Task directions
With the pictures left aside, write out exactly the lines of the listing below from the line with "David W. Ridgway (97, 17, 201, 33)" to the line with "arrangement of a", both included, and only those.

-- Opening Marker --

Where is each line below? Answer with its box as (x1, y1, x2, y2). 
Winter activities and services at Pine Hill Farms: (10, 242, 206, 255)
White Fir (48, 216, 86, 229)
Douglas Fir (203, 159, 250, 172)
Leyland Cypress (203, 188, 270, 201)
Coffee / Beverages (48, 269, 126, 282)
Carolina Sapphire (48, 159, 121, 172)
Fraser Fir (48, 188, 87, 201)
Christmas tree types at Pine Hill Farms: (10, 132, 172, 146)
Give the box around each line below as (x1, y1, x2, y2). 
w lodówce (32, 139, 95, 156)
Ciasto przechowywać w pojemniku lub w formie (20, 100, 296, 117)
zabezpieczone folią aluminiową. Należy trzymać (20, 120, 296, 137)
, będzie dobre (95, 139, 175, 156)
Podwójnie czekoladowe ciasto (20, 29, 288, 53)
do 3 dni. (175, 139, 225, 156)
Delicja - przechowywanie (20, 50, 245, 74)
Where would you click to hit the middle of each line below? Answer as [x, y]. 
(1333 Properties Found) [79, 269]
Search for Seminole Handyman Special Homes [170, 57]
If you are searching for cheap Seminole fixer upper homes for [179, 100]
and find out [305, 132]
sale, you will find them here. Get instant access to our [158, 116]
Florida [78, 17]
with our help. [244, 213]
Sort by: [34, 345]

-- Closing Marker --
-- Opening Marker --

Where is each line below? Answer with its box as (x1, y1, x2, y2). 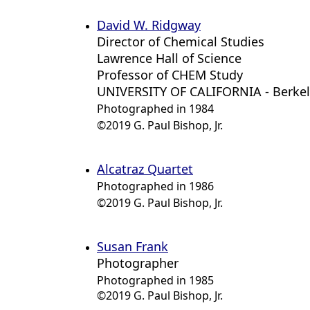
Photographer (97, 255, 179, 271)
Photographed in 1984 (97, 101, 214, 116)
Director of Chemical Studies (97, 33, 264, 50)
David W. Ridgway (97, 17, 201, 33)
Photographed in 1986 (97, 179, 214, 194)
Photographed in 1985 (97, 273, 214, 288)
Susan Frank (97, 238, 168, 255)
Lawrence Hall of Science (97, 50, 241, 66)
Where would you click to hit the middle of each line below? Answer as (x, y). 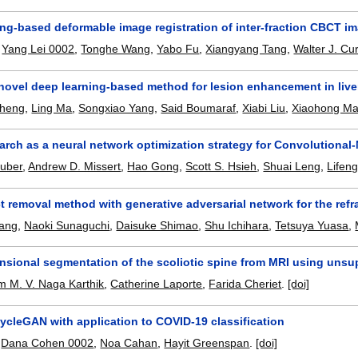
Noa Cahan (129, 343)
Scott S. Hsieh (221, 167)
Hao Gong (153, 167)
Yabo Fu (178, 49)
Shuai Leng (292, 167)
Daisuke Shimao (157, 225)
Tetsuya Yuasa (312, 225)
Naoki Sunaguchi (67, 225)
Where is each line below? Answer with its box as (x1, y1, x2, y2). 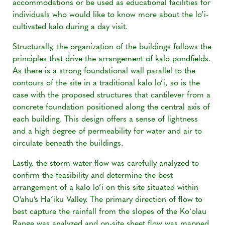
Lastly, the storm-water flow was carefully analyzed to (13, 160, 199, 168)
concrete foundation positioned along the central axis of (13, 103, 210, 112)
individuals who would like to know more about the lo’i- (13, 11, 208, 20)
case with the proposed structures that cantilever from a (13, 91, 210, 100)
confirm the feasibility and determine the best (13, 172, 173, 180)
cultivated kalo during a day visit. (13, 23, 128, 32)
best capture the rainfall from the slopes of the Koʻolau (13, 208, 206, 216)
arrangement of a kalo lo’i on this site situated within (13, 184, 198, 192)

-- Closing Marker --
-- Opening Marker --

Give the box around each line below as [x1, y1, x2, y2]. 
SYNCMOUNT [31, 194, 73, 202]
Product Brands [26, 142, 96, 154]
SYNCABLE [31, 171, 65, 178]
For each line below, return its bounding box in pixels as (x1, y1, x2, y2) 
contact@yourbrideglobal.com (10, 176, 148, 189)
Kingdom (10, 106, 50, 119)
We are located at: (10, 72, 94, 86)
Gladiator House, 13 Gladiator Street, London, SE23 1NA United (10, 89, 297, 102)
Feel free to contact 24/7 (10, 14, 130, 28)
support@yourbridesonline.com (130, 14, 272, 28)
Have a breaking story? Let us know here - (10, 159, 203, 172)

-- Closing Marker --

Solution to the problem
David W. Ridgway (97, 17, 201, 33)
Photographed in 1986 (97, 179, 214, 194)
Photographed in 1985 (97, 273, 214, 288)
Susan Frank (97, 238, 168, 255)
Lawrence Hall of Science (97, 50, 241, 66)
Where would you click to hit the middle of each line below? Answer as (x, y). 
Noa Cahan (129, 343)
Scott S. Hsieh (221, 167)
Hao Gong (153, 167)
Yabo Fu (178, 49)
Shuai Leng (292, 167)
Daisuke Shimao (157, 225)
Tetsuya Yuasa (312, 225)
Naoki Sunaguchi (67, 225)
Where is each line below? Answer with its box as (x1, y1, x2, y2). 
Lastly, the storm-water flow was carefully analyzed to (13, 160, 199, 168)
concrete foundation positioned along the central axis of (13, 103, 210, 112)
individuals who would like to know more about the lo’i- (13, 11, 208, 20)
case with the proposed structures that cantilever from a (13, 91, 210, 100)
confirm the feasibility and determine the best (13, 172, 173, 180)
cultivated kalo during a day visit. (13, 23, 128, 32)
best capture the rainfall from the slopes of the Koʻolau (13, 208, 206, 216)
arrangement of a kalo lo’i on this site situated within (13, 184, 198, 192)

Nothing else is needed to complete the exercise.